Gerelateerde personen:

Onderdeel van zaak 2008Z02367:

Preview document (🔗 origineel)


De Voorzitter van de Tweede Kamer

der Staten-Generaal

Postbus 20018

2500 EA  DEN HAAG



Datum

Uw brief (Kenmerk)

Ons kenmerk

13 oktober 2008

2070829770

DB 2008-00557 U

Onderwerp

Vragen van de leden Remkes, Weekers en Blok (allen VVD)



Hierbij doe ik u mede namens de minister van Sociale Zaken en
Werkgelegenheid de antwoorden op de schriftelijke vragen van de leden
Remkes, Weekers en Blok (allen VVD) over onbelaste vergoedingen voor
woon-werkverkeer en zakelijk verkeer met de eigen auto van werknemers
toekomen.

Hoogachtend,

de staatssecretaris van Financiën,

mr. drs. J.C. de Jager

2008Z02367 / 2070829770

Vragen van de leden Remkes, Weekers en Blok (allen VVD) aan de
staatssecretaris van Financiën en de minister van Sociale Zaken over
onbelaste vergoedingen voor woon- werkverkeer en zakelijk verkeer met de
eigen auto van werknemers. (Ingezonden 15 september 2008)

1

Constaterende dat vanaf 2004 de fiscale behandeling van vergoedingen
voor woon- werkverkeer en zakelijk verkeer met de eigen auto van
werknemers is geharmoniseerd en gekozen werd voor een onbelaste
vergoeding van de variabele autokosten van €0,18 (vanaf 1 januari
2006: €0,19), kunt u aangeven met welk percentage de variabele kosten
van een middenklasse auto zijn gestegen in de periode van 1 januari 2004
tot 1 juli 2008 en uit welke componenten is die kostenontwikkeling
samengesteld?

4

Kunt u aangeven welke koopkrachteffecten de in de eerste vraag
aangegeven ontwikkelingen bij de huidige hoogte van de variabele
autokosten op jaarbasis hebben als gevolg van het deels belasten van wel
gemaakte en met veel meer dan inflatie gestegen variabele autokosten,
bij een modaal inkomen, een middenklasse auto en een fictief aantal
gereden kilometers woon- werkverkeer (bijv. 40 km per werkdag) en
zakelijke kilometers (bijv. 15.000 per jaar)? Acht u de huidige
situatie, ook voor oudere mensen, stimulerend om aan het arbeidsproces
(te blijven) deelnemen? Bent u bereid over deze problematiek overleg te
voeren met de sociale partners?

Voor het antwoord op vraag 1 en 4 zie onderstaand.

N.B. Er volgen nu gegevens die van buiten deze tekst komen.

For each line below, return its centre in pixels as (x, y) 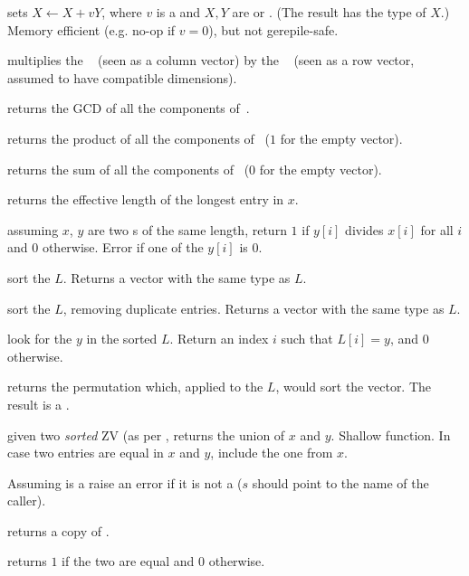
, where (122, 12)
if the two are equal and (128, 561)
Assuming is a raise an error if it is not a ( (125, 482)
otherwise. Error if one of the (123, 247)
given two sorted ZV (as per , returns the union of (146, 434)
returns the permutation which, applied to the (135, 387)
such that (307, 339)
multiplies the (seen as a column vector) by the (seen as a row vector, (211, 60)
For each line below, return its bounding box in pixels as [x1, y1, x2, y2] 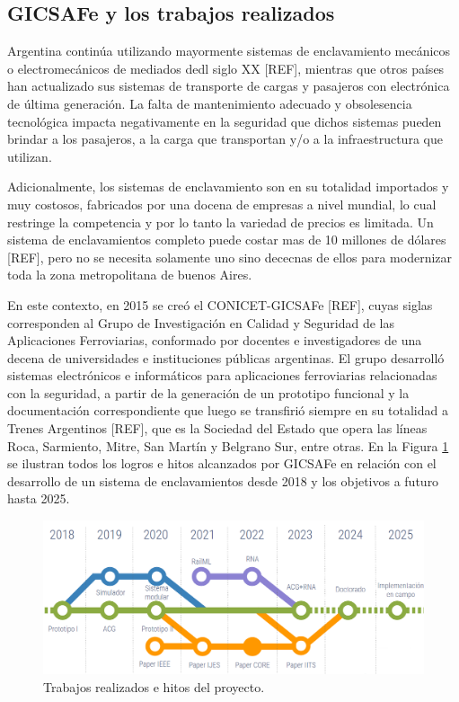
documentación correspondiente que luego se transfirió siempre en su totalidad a [7, 401, 448, 420]
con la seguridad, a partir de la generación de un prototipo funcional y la [7, 383, 410, 402]
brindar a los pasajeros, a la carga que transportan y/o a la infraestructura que [7, 129, 443, 148]
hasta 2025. [7, 489, 70, 508]
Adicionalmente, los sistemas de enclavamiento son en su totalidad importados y [7, 177, 449, 196]
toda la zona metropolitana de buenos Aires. [7, 265, 252, 284]
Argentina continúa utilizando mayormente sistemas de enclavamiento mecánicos [7, 41, 451, 60]
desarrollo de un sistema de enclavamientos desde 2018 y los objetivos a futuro [7, 471, 439, 490]
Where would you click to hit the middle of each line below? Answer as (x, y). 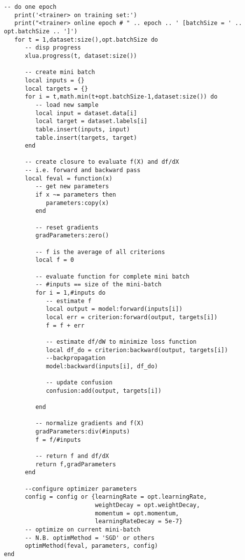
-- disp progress (53, 48)
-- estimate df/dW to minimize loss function (121, 342)
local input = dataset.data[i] (86, 113)
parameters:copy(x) (77, 203)
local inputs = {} (55, 80)
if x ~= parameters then (76, 195)
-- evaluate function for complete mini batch (112, 276)
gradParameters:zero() (72, 236)
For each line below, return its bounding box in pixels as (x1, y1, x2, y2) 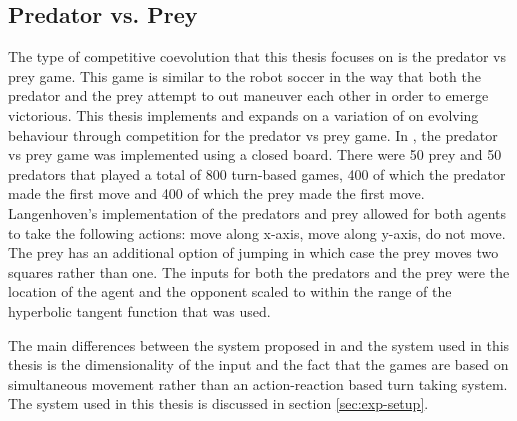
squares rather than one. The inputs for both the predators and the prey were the (8, 261, 510, 282)
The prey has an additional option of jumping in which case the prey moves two (8, 242, 499, 263)
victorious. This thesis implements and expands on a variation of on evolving (8, 104, 479, 125)
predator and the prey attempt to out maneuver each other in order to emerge (8, 85, 489, 106)
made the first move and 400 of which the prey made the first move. (8, 183, 425, 204)
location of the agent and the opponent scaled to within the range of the (8, 281, 452, 302)
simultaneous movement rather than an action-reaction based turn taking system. (8, 373, 508, 394)
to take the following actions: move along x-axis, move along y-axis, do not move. (8, 222, 506, 243)
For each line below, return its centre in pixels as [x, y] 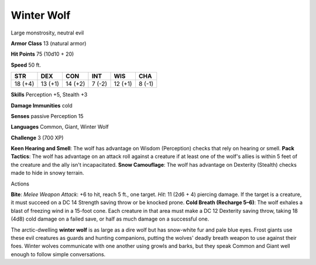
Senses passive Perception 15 [47, 116]
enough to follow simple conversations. [58, 254]
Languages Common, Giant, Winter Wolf [60, 127]
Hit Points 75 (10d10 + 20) [42, 54]
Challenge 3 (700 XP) [37, 137]
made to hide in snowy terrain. [47, 173]
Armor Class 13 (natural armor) [49, 43]
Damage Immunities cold [42, 105]
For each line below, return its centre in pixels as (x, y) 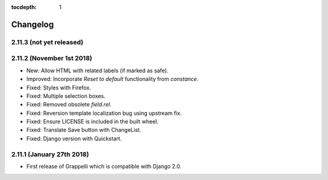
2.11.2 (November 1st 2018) (52, 58)
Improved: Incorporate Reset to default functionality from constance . (112, 79)
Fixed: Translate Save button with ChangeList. (84, 130)
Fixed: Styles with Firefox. (59, 88)
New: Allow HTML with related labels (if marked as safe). (97, 71)
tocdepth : (24, 7)
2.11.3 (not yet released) (47, 42)
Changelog (32, 24)
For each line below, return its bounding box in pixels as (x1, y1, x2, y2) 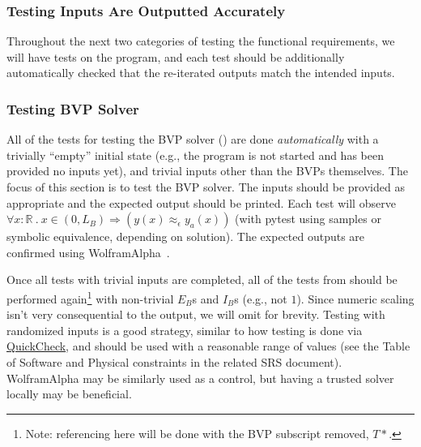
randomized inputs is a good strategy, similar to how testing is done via (6, 321, 363, 338)
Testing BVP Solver (6, 98, 139, 118)
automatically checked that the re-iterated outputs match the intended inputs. (6, 64, 395, 81)
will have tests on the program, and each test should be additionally (6, 48, 345, 65)
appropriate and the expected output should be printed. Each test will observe (6, 194, 396, 211)
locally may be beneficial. (6, 385, 132, 402)
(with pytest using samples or (235, 210, 381, 227)
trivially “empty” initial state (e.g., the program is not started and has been (6, 146, 384, 163)
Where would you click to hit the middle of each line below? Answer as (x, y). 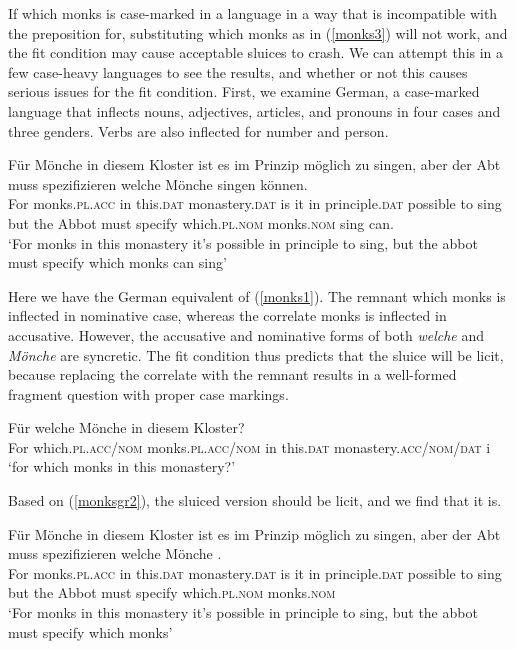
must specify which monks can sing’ (117, 262)
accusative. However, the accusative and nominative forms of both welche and (246, 334)
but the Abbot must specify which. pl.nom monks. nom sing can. (201, 222)
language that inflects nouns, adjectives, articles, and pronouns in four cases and (254, 110)
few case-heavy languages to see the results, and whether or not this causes (238, 71)
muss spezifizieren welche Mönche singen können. (158, 183)
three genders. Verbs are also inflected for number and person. (198, 130)
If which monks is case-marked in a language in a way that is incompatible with (253, 13)
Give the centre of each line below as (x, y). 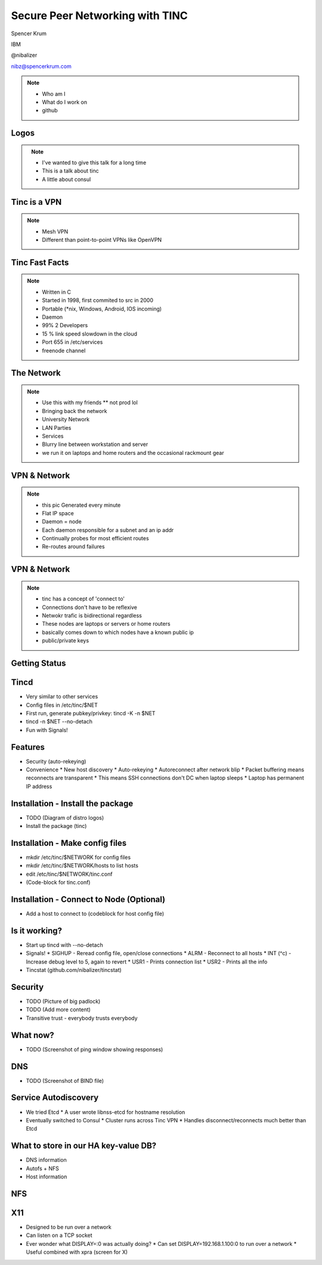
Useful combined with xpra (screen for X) (77, 1252)
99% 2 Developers (65, 325)
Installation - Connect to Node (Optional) (88, 899)
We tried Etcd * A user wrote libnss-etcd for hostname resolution (106, 1112)
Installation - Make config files (69, 843)
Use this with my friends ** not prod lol (90, 402)
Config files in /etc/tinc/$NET (62, 705)
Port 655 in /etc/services (72, 342)
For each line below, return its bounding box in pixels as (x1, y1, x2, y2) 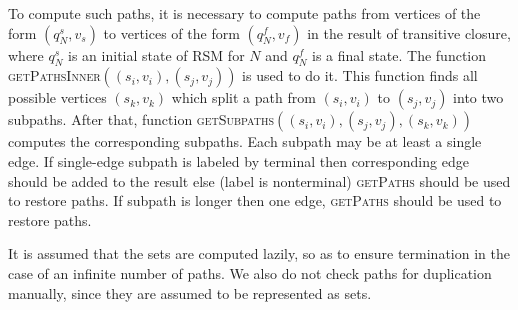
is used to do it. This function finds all (242, 65, 478, 86)
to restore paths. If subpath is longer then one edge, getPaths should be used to (8, 190, 502, 211)
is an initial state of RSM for (68, 44, 245, 65)
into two (453, 87, 504, 108)
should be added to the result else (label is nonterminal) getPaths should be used (8, 170, 511, 191)
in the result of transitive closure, (307, 22, 511, 43)
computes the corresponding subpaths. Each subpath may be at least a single (8, 131, 482, 152)
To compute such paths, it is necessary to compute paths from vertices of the (8, 3, 481, 23)
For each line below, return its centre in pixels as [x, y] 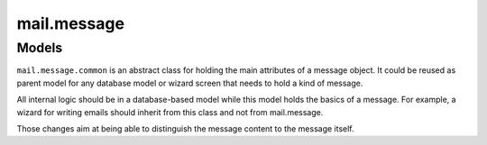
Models [40, 48]
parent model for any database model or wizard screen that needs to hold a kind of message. [190, 83]
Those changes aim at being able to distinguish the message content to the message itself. [186, 128]
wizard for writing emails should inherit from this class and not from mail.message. [170, 112]
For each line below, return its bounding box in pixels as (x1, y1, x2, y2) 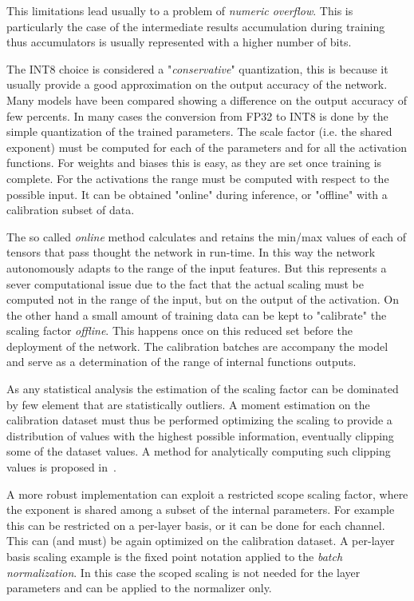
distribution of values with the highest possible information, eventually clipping (6, 427, 394, 444)
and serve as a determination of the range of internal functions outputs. (6, 353, 357, 370)
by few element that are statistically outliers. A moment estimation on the (6, 396, 370, 412)
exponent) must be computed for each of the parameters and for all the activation (6, 138, 407, 155)
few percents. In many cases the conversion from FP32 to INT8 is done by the (6, 107, 388, 124)
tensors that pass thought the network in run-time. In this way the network (6, 244, 376, 261)
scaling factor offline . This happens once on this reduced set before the (6, 322, 353, 339)
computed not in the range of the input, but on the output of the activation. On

Allereerst wil ik hier opmerken dat de onbelaste reiskostenvergoeding
niet alleen van toepassing is op met een auto afgelegde kilometers, maar
bijvoorbeeld ook van toepassing is op te voet, per fiets of per openbaar
vervoer afgelegde kilometers. Voor deze vervoermodaliteiten is € 0,19
per kilometer in het algemeen ruim voldoende.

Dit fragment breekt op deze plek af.